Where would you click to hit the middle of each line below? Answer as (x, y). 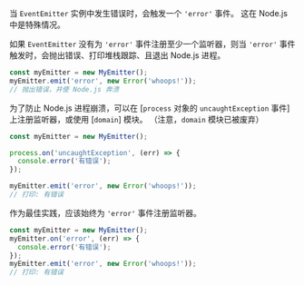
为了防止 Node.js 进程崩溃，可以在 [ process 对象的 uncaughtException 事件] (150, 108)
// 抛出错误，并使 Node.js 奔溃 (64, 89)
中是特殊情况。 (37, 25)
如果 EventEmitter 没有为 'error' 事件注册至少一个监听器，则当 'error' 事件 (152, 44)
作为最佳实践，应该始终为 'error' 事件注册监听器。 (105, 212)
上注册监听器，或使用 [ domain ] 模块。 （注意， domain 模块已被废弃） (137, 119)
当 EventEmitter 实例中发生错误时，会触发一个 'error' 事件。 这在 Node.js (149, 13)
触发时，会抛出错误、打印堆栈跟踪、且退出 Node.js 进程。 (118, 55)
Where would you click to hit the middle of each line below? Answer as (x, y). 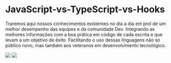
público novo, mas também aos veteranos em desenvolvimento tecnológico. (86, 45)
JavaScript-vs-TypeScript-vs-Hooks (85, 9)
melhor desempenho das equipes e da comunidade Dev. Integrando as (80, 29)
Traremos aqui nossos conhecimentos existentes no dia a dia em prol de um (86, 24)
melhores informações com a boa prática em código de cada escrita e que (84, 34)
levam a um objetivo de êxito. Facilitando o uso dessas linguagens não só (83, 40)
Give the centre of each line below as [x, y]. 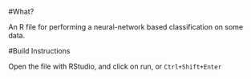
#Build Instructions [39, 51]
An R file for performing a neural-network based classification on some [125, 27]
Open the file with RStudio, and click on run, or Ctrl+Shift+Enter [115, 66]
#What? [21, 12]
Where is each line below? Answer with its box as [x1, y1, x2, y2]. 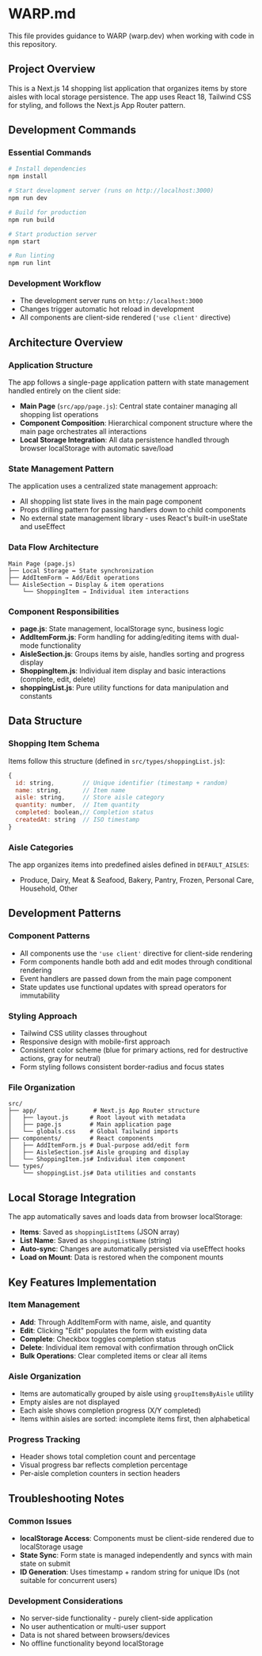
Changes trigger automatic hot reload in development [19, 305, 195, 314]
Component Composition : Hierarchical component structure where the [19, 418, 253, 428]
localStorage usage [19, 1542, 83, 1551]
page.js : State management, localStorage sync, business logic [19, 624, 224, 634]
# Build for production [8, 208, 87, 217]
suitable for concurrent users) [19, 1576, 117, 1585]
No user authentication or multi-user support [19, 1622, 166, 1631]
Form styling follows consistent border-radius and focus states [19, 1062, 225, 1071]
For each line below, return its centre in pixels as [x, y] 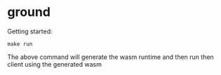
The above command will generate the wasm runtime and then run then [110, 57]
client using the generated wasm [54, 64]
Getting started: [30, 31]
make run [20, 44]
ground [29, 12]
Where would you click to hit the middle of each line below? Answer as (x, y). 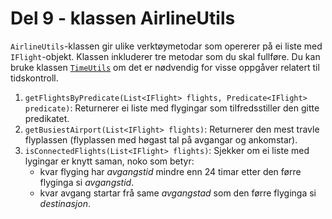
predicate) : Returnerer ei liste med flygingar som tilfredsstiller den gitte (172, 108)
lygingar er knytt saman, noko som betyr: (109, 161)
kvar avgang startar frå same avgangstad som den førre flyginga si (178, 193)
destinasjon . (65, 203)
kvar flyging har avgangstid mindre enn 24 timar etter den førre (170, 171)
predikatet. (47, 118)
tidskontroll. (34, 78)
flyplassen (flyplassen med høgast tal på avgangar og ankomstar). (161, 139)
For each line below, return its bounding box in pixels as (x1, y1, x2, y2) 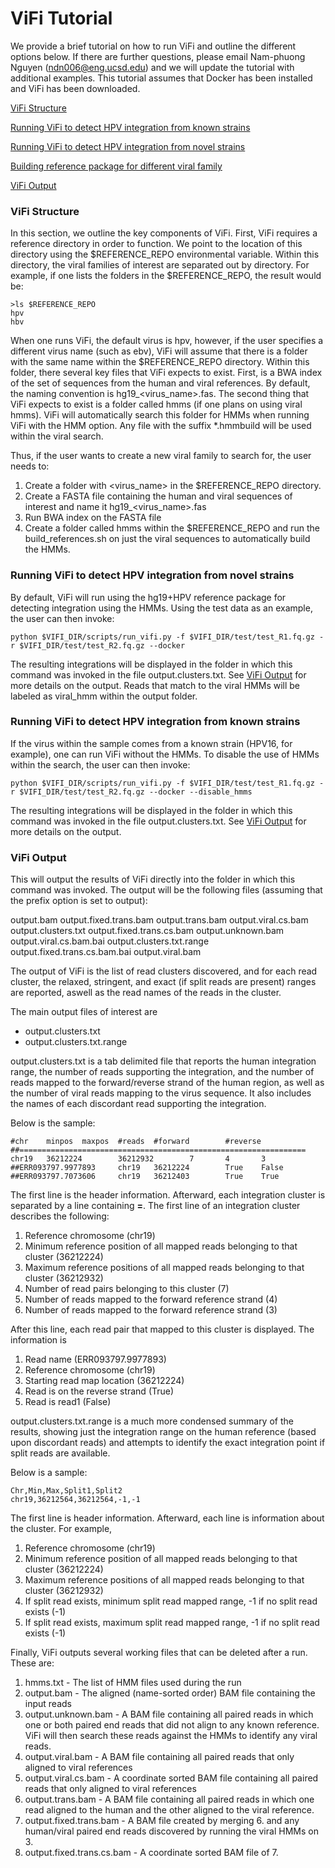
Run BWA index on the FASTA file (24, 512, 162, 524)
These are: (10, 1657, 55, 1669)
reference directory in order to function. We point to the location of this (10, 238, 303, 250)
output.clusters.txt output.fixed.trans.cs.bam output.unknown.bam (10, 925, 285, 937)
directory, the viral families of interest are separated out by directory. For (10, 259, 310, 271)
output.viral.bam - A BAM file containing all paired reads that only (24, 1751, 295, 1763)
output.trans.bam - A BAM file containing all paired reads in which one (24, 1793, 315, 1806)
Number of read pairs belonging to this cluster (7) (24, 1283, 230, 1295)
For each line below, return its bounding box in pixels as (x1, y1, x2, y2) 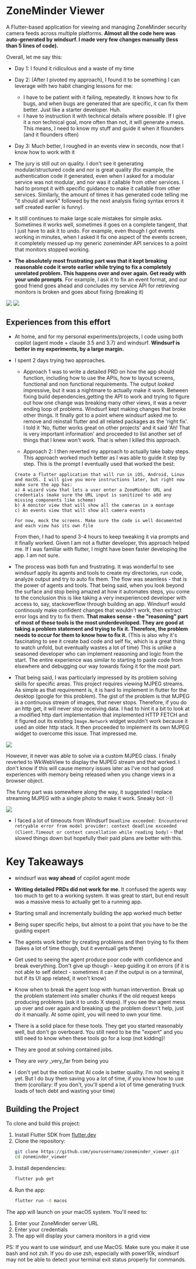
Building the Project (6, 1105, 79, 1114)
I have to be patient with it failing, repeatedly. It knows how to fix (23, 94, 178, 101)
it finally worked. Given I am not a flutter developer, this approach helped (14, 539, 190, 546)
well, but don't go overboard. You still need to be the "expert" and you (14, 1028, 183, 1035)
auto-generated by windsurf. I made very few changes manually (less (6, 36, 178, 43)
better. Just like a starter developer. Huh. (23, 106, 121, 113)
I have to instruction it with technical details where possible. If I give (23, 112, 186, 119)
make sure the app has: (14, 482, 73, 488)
--
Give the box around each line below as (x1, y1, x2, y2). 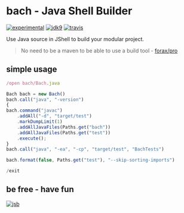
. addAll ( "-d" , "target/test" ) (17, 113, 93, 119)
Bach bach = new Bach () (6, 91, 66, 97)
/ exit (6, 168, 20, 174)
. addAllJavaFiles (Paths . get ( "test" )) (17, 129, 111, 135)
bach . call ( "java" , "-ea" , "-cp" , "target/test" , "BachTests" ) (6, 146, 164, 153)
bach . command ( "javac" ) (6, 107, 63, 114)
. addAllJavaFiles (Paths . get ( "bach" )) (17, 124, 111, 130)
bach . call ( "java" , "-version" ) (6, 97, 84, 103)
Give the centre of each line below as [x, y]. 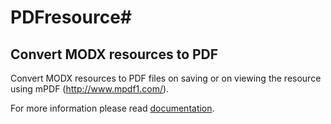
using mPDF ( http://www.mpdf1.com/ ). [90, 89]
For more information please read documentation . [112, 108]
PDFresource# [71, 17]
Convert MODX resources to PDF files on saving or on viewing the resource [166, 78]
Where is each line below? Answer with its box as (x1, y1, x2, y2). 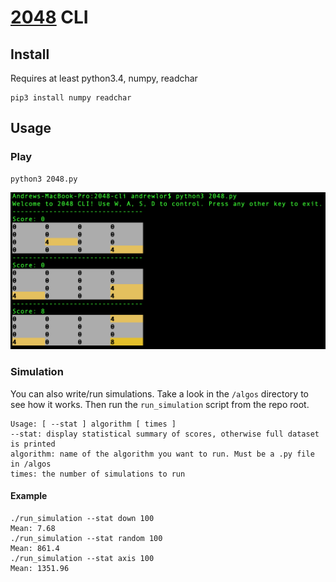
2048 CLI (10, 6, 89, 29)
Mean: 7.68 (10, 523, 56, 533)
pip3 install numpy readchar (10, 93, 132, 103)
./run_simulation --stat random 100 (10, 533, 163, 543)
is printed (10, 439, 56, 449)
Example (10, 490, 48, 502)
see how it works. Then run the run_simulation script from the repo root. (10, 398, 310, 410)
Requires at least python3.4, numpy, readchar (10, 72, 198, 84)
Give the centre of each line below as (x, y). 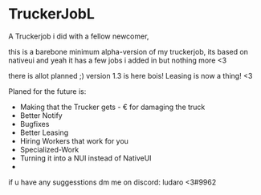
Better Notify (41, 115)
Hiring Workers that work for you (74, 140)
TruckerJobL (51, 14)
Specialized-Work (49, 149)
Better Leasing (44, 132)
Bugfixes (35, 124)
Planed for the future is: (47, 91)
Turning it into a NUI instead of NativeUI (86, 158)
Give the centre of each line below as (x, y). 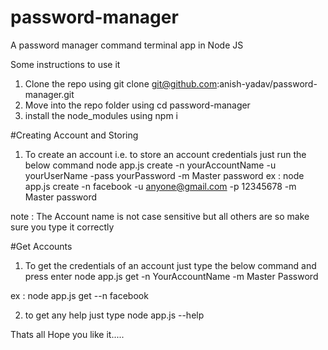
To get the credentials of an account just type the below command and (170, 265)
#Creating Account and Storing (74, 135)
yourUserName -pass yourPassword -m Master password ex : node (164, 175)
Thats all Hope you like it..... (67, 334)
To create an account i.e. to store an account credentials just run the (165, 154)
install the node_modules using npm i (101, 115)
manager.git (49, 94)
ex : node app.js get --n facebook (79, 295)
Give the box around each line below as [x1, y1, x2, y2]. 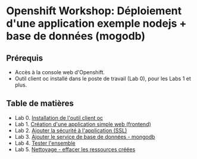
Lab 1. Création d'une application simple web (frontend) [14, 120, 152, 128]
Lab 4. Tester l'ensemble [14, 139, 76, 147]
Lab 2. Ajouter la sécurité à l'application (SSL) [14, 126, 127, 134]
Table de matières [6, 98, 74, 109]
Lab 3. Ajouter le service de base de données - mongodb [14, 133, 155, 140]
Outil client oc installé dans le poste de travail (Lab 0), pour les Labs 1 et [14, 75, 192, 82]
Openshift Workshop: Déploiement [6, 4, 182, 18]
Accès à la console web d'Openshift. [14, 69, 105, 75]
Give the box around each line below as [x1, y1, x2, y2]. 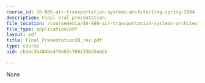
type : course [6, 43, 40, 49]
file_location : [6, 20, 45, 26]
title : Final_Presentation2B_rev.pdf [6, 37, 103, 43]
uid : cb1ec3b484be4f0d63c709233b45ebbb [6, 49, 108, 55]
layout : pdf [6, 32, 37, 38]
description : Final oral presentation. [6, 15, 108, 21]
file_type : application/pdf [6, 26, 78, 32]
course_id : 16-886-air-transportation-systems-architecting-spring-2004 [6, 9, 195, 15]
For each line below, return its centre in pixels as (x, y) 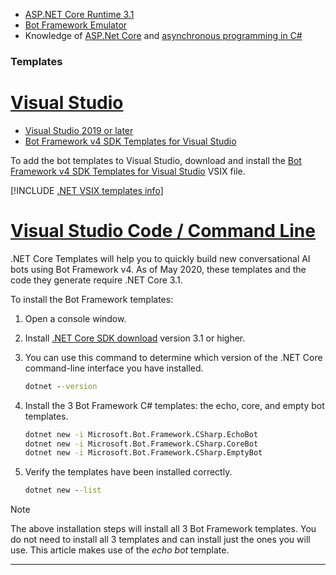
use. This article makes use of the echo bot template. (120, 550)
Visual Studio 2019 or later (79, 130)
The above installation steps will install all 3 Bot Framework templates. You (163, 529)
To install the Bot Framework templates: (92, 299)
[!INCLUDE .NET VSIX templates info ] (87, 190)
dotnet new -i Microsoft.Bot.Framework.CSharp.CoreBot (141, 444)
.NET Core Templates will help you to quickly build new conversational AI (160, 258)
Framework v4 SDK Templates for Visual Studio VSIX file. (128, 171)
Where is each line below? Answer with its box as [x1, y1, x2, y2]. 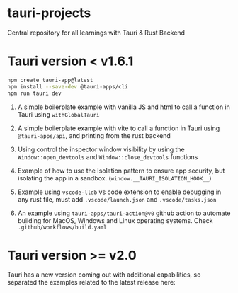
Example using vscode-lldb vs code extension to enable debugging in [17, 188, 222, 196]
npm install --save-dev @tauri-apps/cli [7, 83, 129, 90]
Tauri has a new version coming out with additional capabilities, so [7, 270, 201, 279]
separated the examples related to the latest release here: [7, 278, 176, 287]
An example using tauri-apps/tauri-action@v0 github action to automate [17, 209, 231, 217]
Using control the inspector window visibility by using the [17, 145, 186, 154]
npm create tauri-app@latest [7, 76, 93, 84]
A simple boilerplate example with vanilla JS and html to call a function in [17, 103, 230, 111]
==
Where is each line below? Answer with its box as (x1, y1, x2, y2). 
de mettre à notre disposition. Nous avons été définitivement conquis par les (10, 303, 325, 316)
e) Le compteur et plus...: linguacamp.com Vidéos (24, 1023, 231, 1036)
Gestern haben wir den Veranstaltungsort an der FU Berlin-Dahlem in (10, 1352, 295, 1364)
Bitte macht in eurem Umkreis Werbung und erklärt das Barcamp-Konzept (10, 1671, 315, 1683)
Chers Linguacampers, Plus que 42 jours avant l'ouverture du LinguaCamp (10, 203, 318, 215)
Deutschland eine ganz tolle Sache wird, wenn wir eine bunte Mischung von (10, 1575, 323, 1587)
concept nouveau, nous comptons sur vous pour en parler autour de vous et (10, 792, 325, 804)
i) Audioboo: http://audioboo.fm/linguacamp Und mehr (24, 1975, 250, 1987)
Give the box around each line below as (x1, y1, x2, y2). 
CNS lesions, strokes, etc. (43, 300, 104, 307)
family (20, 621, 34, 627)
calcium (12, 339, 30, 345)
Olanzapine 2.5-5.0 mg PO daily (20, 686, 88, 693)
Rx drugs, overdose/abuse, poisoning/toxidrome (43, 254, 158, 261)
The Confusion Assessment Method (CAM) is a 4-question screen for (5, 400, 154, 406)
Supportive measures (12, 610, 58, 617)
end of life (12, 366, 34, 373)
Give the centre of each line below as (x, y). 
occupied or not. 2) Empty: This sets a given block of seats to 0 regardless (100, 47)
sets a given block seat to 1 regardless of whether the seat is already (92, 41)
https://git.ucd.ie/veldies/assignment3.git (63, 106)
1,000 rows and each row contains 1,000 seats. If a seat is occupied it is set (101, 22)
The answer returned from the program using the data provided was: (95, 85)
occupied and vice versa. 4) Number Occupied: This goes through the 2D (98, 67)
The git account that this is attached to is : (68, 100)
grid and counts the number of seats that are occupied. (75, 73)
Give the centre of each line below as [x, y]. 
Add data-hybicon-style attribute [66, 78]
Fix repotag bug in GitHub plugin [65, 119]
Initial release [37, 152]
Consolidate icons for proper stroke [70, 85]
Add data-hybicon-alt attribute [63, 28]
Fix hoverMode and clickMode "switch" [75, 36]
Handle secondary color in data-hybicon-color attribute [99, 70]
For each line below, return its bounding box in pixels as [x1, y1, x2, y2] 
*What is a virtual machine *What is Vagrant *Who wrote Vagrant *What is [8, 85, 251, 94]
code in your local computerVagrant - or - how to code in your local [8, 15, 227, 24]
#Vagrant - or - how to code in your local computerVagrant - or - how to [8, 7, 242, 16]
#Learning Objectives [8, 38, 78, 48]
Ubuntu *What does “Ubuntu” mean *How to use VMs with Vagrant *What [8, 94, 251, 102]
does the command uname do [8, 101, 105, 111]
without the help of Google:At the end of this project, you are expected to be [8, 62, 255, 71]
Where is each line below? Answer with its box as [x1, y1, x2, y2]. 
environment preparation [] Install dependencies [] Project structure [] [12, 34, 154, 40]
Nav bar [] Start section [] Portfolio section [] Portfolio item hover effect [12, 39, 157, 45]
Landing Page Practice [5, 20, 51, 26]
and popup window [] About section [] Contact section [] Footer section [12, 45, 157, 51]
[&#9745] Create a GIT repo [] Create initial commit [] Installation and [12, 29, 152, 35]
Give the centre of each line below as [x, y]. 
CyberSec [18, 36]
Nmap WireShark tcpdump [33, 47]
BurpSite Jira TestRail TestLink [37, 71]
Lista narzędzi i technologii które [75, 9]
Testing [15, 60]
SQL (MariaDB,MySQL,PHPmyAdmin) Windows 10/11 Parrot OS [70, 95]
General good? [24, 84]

TO DO: In the entries above, find the line with "The above command" and the line with "auto-generated by windsurf.". Return exactly those lines and all the ones between them, pictures excluded.

SOLVED EXERCISE:
The above command will generate the wasm runtime and then run then [110, 57]
client using the generated wasm [54, 64]
Getting started: [30, 31]
make run [20, 44]
ground [29, 12]
Where would you click to hit the middle of each line below? Answer as (x, y). 
predicate) : Returnerer ei liste med flygingar som tilfredsstiller den gitte (172, 108)
lygingar er knytt saman, noko som betyr: (109, 161)
kvar avgang startar frå same avgangstad som den førre flyginga si (178, 193)
destinasjon . (65, 203)
kvar flyging har avgangstid mindre enn 24 timar etter den førre (170, 171)
predikatet. (47, 118)
tidskontroll. (34, 78)
flyplassen (flyplassen med høgast tal på avgangar og ankomstar). (161, 139)
For each line below, return its bounding box in pixels as (x1, y1, x2, y2) 
Run BWA index on the FASTA file (24, 512, 162, 524)
These are: (10, 1657, 55, 1669)
reference directory in order to function. We point to the location of this (10, 238, 303, 250)
output.clusters.txt output.fixed.trans.cs.bam output.unknown.bam (10, 925, 285, 937)
directory, the viral families of interest are separated out by directory. For (10, 259, 310, 271)
output.viral.bam - A BAM file containing all paired reads that only (24, 1751, 295, 1763)
output.trans.bam - A BAM file containing all paired reads in which one (24, 1793, 315, 1806)
Number of read pairs belonging to this cluster (7) (24, 1283, 230, 1295)
For each line below, return its bounding box in pixels as (x1, y1, x2, y2) 
Building the Project (6, 1105, 79, 1114)
I have to be patient with it failing, repeatedly. It knows how to fix (23, 94, 178, 101)
it finally worked. Given I am not a flutter developer, this approach helped (14, 539, 190, 546)
well, but don't go overboard. You still need to be the "expert" and you (14, 1028, 183, 1035)
auto-generated by windsurf. I made very few changes manually (less (6, 36, 178, 43)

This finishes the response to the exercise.